Men and women ≥ 18 years of age, at the time of signing the ICD (Informed Consent Document).

Subject must understand and voluntarily sign an ICD prior to any study-related assessments/procedures being conducted.

Relapsed or refractory AML (Acute Myeloid Leukemia) (Parts A and B) or relapsed or refractory (R/R) higher-risk MDS (Myelodysplastic Syndrome) (HR-MDS) (Part B only) as defined by World Health Organization criteria who are not suitable for other established therapies.

1. In Part A, R/R AML

2. In Part B, R/R AML including

   • Relapsed after allogeneic HSCT or
   • In second or later relapse or
   • Refractory to initial induction or re-induction treatment or
   • Refractory or relapse after HMA treatment (HMA failure defined as primary progression or lack of clinical benefit after a minimum of 6 cycles or unable to tolerate HMA due to toxicity) or
   • Refractory within 1 year of initial treatment (excluding those with favorable risk based on cytogenetics)

3. In Part B, R/R HR-MDS (Revised International Prognostic Scoring System score (IPSS-R) > 3.5 points, IPSS-R calculated during screening period):

   • IPSS-R intermediate risk (in combination with more than 10% bone marrow blasts or poor or very poor IPSS-R cytogenetic risk) or
   • IPSS-R high or
   • IPSS-R very high risk

Eastern Cooperative Oncology Group Performance Status (ECOG PS) of 0 to 2.

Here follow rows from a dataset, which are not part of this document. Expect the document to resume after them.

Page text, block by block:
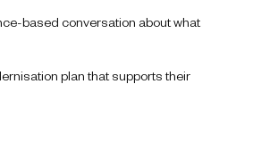
based conversation about what
plan that supports their
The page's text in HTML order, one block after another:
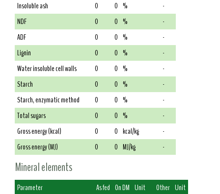
Insoluble ash
0 0 %
-
NDF
0 0 %
-
ADF
0 0 %
-
Lignin
0 0 %
-
Water insoluble cell walls
0 0 %
-
Starch
0 0 %
-
Starch, enzymatic method
0 0 %
-
Total sugars
0 0 %
-
Gross energy (kcal)
0 0 kcal/kg
-
Gross energy (MJ)
0 0 MJ/kg -
Mineral elements
Parameter As fed On DM Unit Other Unit

At least 4 weeks (from first dose) has elapsed from donor lymphocyte infusion (DLI) without conditioning.

Subjects must have the following screening laboratory values:

• Corrected serum Ca or free (ionized) serum Ca within normal limits (WNL).

  o Corrected Ca (mg/dL) = Total Ca (mg/dL) - 0.8 (albumin [g/dL] - 4)

• Total White Blood Cell count (WBC) < 25 x 10^9/L prior to first infusion. Prior or concurrent treatment with hydroxyurea to achieve this level is allowed.

• Potassium and magnesium within normal limits or correctable with supplements.

• Aspartate aminotransferase/serum glutamic oxaloacetic transaminase (AST/SGOT) or alanine aminotransferase/serum glutamate pyruvic transaminase (ALT/SGPT) ≤ 2.5 x Upper Limit of Normal (ULN).

• Uric acid ≤ 7.5 mg/dL (446 μmol/L). Prior and/or concurrent treatment with hypouricemic agents (eg, allopurinol, rasburicase) are allowed.

• Selected electrolytes within normal limits or correctable with supplements.

• Serum bilirubin ≤ 1.5 x ULN (upper limit of normal).

• Estimated serum creatinine clearance of ≥ 60 mL/min using the Cockcroft-Gault equation. Measured creatinine clearance from a 24-hour urine collection is acceptable if clinically indicated.

• International normalized ratio (INR) < 1.5 x ULN and Partial thromboplastin time (PTT) < 1.5 x ULN.